Bau misterius itu muncul sekitar pukul 00.45 WIB dan membuat warga waswas. Sebagian warga bahkan memilih tidak menyalakan kompor untuk memasak sahur karena khawatir terjadi ledakan.
Ketua RT 01 RW 05 Blok Srikandi, H Fajri, membenarkan sedikitnya sembilan rumah warga mencium bau menyengat tersebut.
“Benar, sekitar sembilan rumah di Blok Srikandi mencium aroma seperti bensin dari dapur rumah mereka sejak pukul 00.45 WIB,” ujar Fajri saat dikonfirmasi, Kamis pagi.
Menurutnya, karena khawatir terjadi hal yang tidak diinginkan, sejumlah warga akhirnya memilih membeli makanan siap saji di warung untuk santap sahur.
Fajri menjelaskan, warga sempat melakukan pengecekan mandiri untuk mencari sumber bau tersebut.
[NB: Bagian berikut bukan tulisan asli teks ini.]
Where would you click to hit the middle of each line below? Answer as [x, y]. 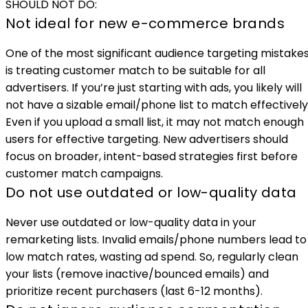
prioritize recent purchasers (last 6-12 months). [134, 291]
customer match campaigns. [84, 173]
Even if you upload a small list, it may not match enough [155, 122]
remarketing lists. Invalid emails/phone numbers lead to [156, 239]
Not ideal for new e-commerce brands [145, 23]
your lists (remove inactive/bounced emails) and [137, 274]
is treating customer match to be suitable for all [135, 70]
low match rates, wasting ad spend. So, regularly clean [152, 256]
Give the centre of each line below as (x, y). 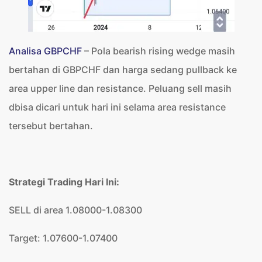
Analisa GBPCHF (45, 51)
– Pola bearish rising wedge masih (158, 51)
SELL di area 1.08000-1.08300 (75, 210)
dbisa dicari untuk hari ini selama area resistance (117, 107)
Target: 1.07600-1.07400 (63, 238)
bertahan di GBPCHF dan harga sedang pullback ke (123, 70)
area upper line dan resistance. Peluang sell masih (120, 88)
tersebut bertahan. (51, 126)
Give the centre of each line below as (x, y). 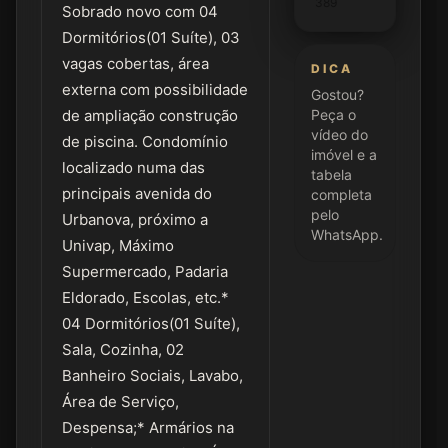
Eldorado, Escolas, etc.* (145, 297)
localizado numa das (133, 167)
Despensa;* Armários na (148, 427)
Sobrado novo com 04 (140, 11)
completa (341, 194)
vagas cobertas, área (135, 63)
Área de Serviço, (120, 401)
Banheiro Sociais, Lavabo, (152, 375)
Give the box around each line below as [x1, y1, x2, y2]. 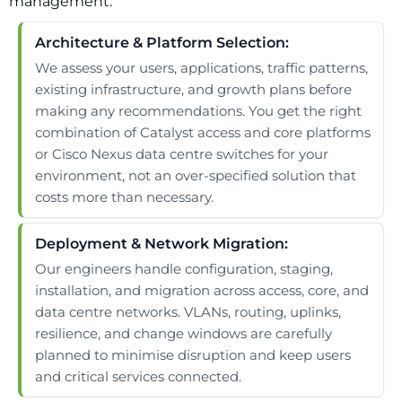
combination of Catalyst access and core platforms [35, 124, 371, 142]
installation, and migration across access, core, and [35, 282, 369, 300]
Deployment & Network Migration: [35, 235, 288, 253]
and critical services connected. [35, 368, 241, 386]
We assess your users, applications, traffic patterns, [35, 59, 368, 77]
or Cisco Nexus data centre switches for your [35, 145, 328, 163]
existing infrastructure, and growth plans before [35, 81, 352, 99]
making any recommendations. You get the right [35, 102, 362, 120]
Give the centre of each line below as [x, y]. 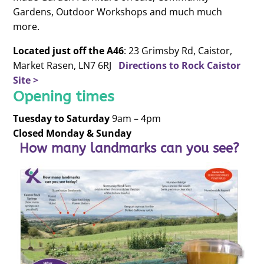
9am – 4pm [135, 119]
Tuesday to [39, 119]
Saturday [88, 119]
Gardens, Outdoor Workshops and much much [117, 12]
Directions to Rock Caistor [179, 66]
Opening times [63, 97]
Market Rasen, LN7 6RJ [65, 66]
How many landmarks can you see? [129, 149]
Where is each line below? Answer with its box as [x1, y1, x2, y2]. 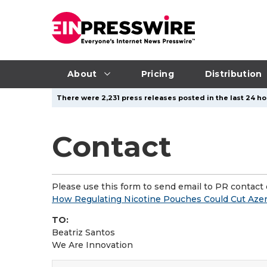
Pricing [141, 68, 174, 79]
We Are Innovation [52, 240, 133, 250]
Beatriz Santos [52, 227, 115, 238]
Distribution [204, 68, 262, 79]
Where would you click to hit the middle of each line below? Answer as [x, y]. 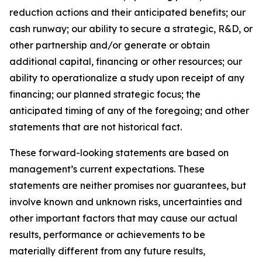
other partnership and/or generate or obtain [110, 45]
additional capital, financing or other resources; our [126, 61]
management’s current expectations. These [107, 169]
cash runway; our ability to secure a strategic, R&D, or [131, 29]
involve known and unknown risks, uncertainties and [126, 202]
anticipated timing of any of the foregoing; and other [129, 111]
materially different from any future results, [107, 251]
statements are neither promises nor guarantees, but [128, 185]
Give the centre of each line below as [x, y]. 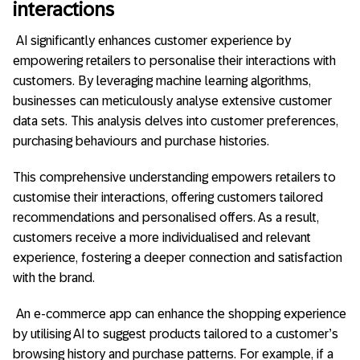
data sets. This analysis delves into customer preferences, [176, 121]
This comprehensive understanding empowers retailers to [174, 178]
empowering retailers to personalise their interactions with [174, 61]
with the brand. [54, 278]
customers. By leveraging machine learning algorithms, [162, 81]
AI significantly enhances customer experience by [153, 41]
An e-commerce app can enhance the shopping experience [181, 314]
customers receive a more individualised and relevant [162, 238]
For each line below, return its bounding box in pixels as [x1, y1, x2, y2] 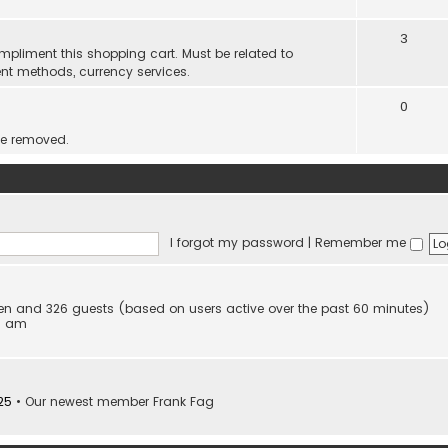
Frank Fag [153, 393, 214, 411]
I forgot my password [169, 234, 304, 252]
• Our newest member [12, 393, 153, 411]
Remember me [314, 234, 410, 252]
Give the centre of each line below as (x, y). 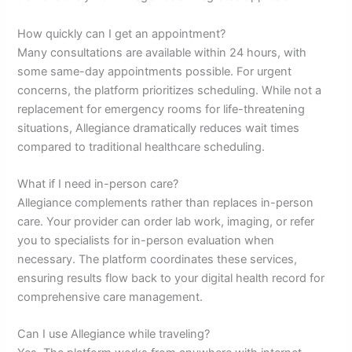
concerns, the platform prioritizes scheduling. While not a (170, 90)
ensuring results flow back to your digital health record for (171, 278)
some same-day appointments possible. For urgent (155, 71)
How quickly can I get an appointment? (122, 33)
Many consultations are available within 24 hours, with (162, 52)
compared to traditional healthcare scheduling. (141, 147)
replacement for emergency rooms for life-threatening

Namun upaya itu tidak membuahkan hasil.
Petugas dari Dinas Pemadam Kebakaran (Damkar) Kota Cilegon juga sempat turun ke lokasi setelah mendapat laporan warga.
Meski dilakukan penyisiran di sekitar rumah warga, sumber bau tetap tidak ditemukan.
“Sudah dicari bersama warga dan petugas Damkar, tapi sumber bau belum diketahui,” katanya.
Untuk mengantisipasi potensi bahaya, kejadian itu kemudian dilaporkan ke Polsek Cibeber Polres Cilegon.
Salah seorang warga, Lambok, mengaku bau tersebut sangat menyengat dan paling terasa di area dapur serta kamar mandi rumahnya.
“Baunya seperti bensin dan cukup menyengat. Paling terasa di dapur dan kamar mandi,” ujarnya.
Sebagian warga menduga bau itu berasal dari aktivitas pom bensin Pep Shop yang lokasinya tidak jauh dari kawasan perumahan. Namun dugaan tersebut masih belum dapat dipastikan.
Sementara itu, Kanit Samapta Polsek Cibeber IPDA Syafrudin mengatakan pihaknya langsung mendatangi lokasi setelah menerima laporan warga.
Bersama anggota Bhabinkamtibmas Aipda Prasetya dan petugas piket Reskrim Bripka Korentus, polisi melakukan pengecekan di sekitar lokasi.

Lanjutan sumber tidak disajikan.